Hazel Carson (39) teaches PE at Wellington College, Belfast. She is a mother-of-four from Ballynahinch. After her mother found a lump on her breast in 1991 she was diagnosed with cancer. Then, in 1995, her mum developed ovarian cancer and died in 1997 aged 47.
Hazel was diagnosed as having the BRCA1 gene aged 29. Five years later she had both a double mastectomy and an oophorectomy carried out.
"We had no idea that there was a deadly gene in our family, but mum had urged all three of her sisters to go for a mammogram, and in 2001 one of them developed breast cancer," she said.
"It was then that it was suggested we all take a genetic test.
"My aunt, who had developed breast cancer, was told she was BRCA1 positive. The other two were not. The hospital had kept one of my mum's blood samples, and after a genetic test was able to confirm that she, too, had carried the abnormal BRCA1 gene.
"After I had my second child in 2003, when I was 29, I was tested and found out I was BRCA1 positive.
"I remember receiving this result so clearly and feeling like I'd been given an early death sentence."

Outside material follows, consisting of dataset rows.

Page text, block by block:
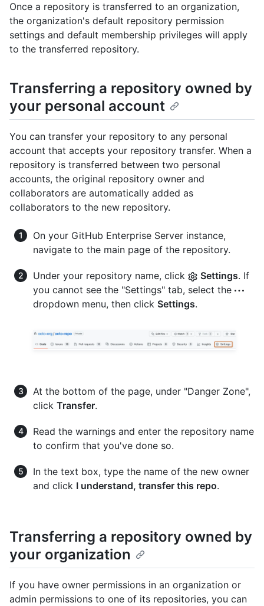
Once a repository is transferred to an organization,
the organization's default repository permission
settings and default membership privileges will apply
to the transferred repository.
Transferring a repository owned by
your personal account
You can transfer your repository to any personal
account that accepts your repository transfer. When a
repository is transferred between two personal
accounts, the original repository owner and
collaborators are automatically added as
collaborators to the new repository.
On your GitHub Enterprise Server instance,
navigate to the main page of the repository.
Under your repository name, click Settings. If
you cannot see the "Settings" tab, select the
dropdown menu, then click Settings.
At the bottom of the page, under "Danger Zone",
click Transfer.
Read the warnings and enter the repository name
to confirm that you've done so.
In the text box, type the name of the new owner
and click I understand, transfer this repo.
Transferring a repository owned by
your organization
If you have owner permissions in an organization or
admin permissions to one of its repositories, you can
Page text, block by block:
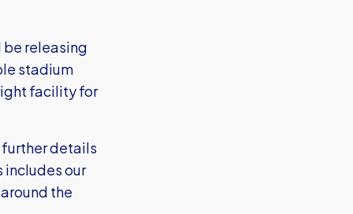
be releasing
stadium
facility for
details
includes our
the
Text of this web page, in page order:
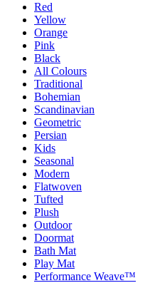
Red
Yellow
Orange
Pink
Black
All Colours
Traditional
Bohemian
Scandinavian
Geometric
Persian
Kids
Seasonal
Modern
Flatwoven
Tufted
Plush
Outdoor
Doormat
Bath Mat
Play Mat
Performance Weave™
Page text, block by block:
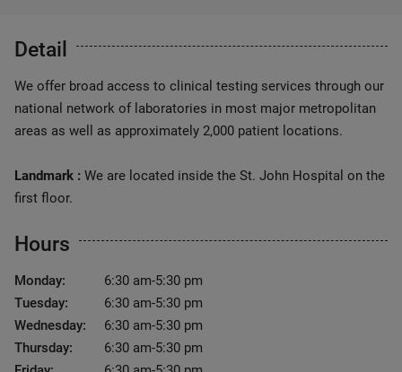
Detail
We offer broad access to clinical testing services through our
national network of laboratories in most major metropolitan
areas as well as approximately 2,000 patient locations.
Landmark : We are located inside the St. John Hospital on the
first floor.
Hours
Monday:
6:30 am-5:30 pm
Tuesday:
6:30 am-5:30 pm
Wednesday:
6:30 am-5:30 pm
Thursday:
6:30 am-5:30 pm
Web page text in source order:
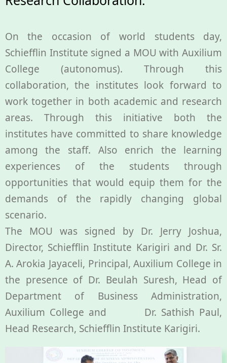
On the occasion of world students day,
Schiefflin Institute signed a MOU with Auxilium
College (autonomus). Through this
collaboration, the institutes look forward to
work together in both academic and research
areas. Through this initiative both the
institutes have committed to share knowledge
among the staff. Also enrich the learning
experiences of the students through
opportunities that would equip them for the
demands of the rapidly changing global
scenario.
The MOU was signed by Dr. Jerry Joshua,
Director, Schiefflin Institute Karigiri and Dr. Sr.
A. Arokia Jayaceli, Principal, Auxilium College in
the presence of Dr. Beulah Suresh, Head of
Department of Business Administration,
Auxilium College and Dr. Sathish Paul,
Head Research, Schiefflin Institute Karigiri.
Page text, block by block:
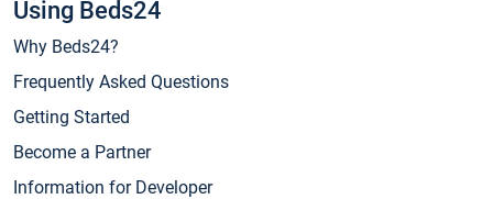
Using Beds24
Why Beds24?
Frequently Asked Questions
Getting Started
Become a Partner
Information for Developer
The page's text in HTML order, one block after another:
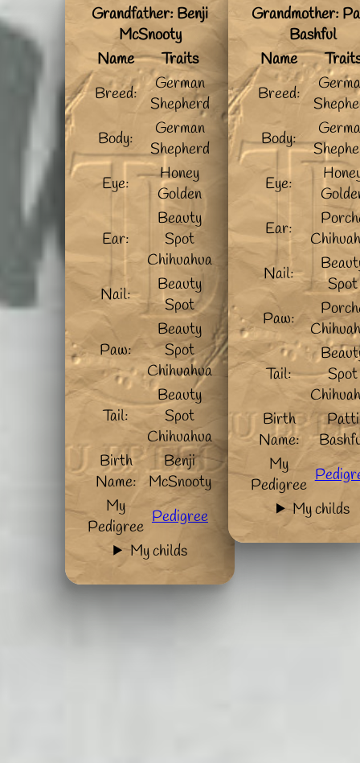
Grandfather: Benji
McSnooty
Name
Traits
Breed:
German
Shepherd
Body:
German
Shepherd
Eye:
Honey
Golden
Ear:
Beauty
Spot
Chihuahua
Nail:
Beauty
Spot
Paw:
Beauty
Spot
Chihuahua
Tail:
Beauty
Spot
Chihuahua
Birth
Name:
Benji
McSnooty
My
Pedigree Pedigree
My childs
Grandmother:
Bashful
Name
Breed:
Body:
Eye:
Ear:
Nail:
Spot
Paw:
Tail:
Spot
Birth
Name:
Patti
My
Pedigree
My childs
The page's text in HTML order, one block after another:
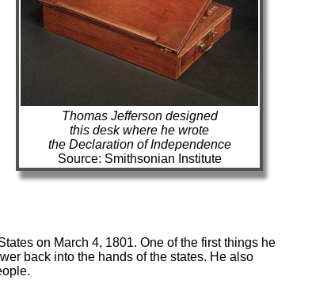
Thomas Jefferson designed
this desk where he wrote
the Declaration of Independence
Source: Smithsonian Institute
on March 4, 1801. One of the first things he
back into the hands of the states. He also
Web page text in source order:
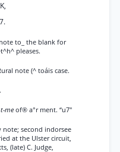
to_ the blank for
pleases.
note (^ toáis case.
t-me of® a°r ment. “u7"
note; second indorsee
at the Ulster circuit,
(late) C. Judge,
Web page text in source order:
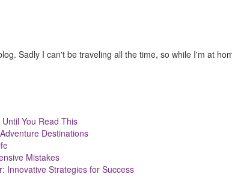
Sadly I can't be traveling all the time, so while I'm at
You Read This
Destinations
Mistakes
Innovative Strategies for Success

Ms Carson said she always knew if the result was positive she would opt for a double mastectomy and to have her ovaries removed, once her family was complete.

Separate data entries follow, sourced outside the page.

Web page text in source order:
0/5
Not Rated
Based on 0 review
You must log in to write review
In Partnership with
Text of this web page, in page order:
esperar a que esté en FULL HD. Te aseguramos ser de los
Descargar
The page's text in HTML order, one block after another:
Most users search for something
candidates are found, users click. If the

"As the risk of developing breast cancer was potentially so high (at 85%) I felt the decision had been made for me, as I wanted to give myself the best chance of being there for my family as they grew up," the mother added.

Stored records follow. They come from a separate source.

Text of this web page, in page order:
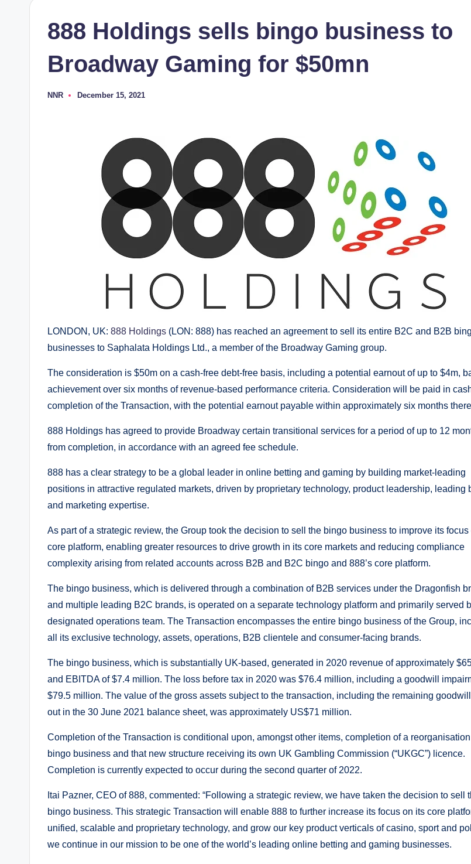
888 Holdings sells bingo business to
Broadway Gaming for $50mn
Posted
NNR December 15, 2021
LONDON, UK: 888 Holdings (LON: 888) has reached an agreement to sell its entire B2C and B2B
businesses to Saphalata Holdings Ltd., a member of the Broadway Gaming group.
The consideration is $50m on a cash-free debt-free basis, including a potential earnout of up to $4m,
achievement over six months of revenue-based performance criteria. Consideration will be paid in
completion of the Transaction, with the potential earnout payable within approximately six months
888 Holdings has agreed to provide Broadway certain transitional services for a period of up to 12
from completion, in accordance with an agreed fee schedule.
888 has a clear strategy to be a global leader in online betting and gaming by building market-leading
positions in attractive regulated markets, driven by proprietary technology, product leadership, leading
and marketing expertise.
As part of a strategic review, the Group took the decision to sell the bingo business to improve its focus
core platform, enabling greater resources to drive growth in its core markets and reducing compliance
complexity arising from related accounts across B2B and B2C bingo and 888’s core platform.
The bingo business, which is delivered through a combination of B2B services under the Dragonfish
and multiple leading B2C brands, is operated on a separate technology platform and primarily served
designated operations team. The Transaction encompasses the entire bingo business of the Group,
all its exclusive technology, assets, operations, B2B clientele and consumer-facing brands.
The bingo business, which is substantially UK-based, generated in 2020 revenue of approximately
and EBITDA of $7.4 million. The loss before tax in 2020 was $76.4 million, including a goodwill
$79.5 million. The value of the gross assets subject to the transaction, including the remaining
out in the 30 June 2021 balance sheet, was approximately US$71 million.
Completion of the Transaction is conditional upon, amongst other items, completion of a
bingo business and that new structure receiving its own UK Gambling Commission (“UKGC”) licence.
Completion is currently expected to occur during the second quarter of 2022.
Itai Pazner, CEO of 888, commented: “Following a strategic review, we have taken the decision to sell
bingo business. This strategic Transaction will enable 888 to further increase its focus on its core
unified, scalable and proprietary technology, and grow our key product verticals of casino, sport and
we continue in our mission to be one of the world’s leading online betting and gaming businesses.
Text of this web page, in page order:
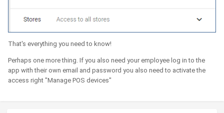
That's everything you need to know!
Perhaps one more thing. If you also need your employee log in to the
app with their own email and password you also need to activate the
access right "Manage POS devices"

"On January 26, 2009 I had my prophylactic surgery. This involved one operation with a double mastectomy and reconstructive implants during surgery, with a bilateral oophorectomy and hysterectomy (keyhole). I now know that I have done all I can to avoid the cancer developing.
"Hearing about the research, I think it is an exciting development for women with the BRCA1 mutation. They are able to make a choice that is not surgery. It is really allowing women a different option in the future.
"And it is important that women know they don't have to have surgery.
"It will take a few years to develop and a trial will have to happen.
"For some people it is a very difficult and long process to come to the decision of what to do. For others it is a 'no-brainer'.
"Personally for me it was a no-brainer that I opted for surgery – it's easy when you have lived with a loss of a very close loved one. But for other people it could be a much longer process because of the high risk that surgery entails.
"Now with research we can find there are other options so that the generations that are coming through are not faced with potential surgery in their 30s, 40s or 50s."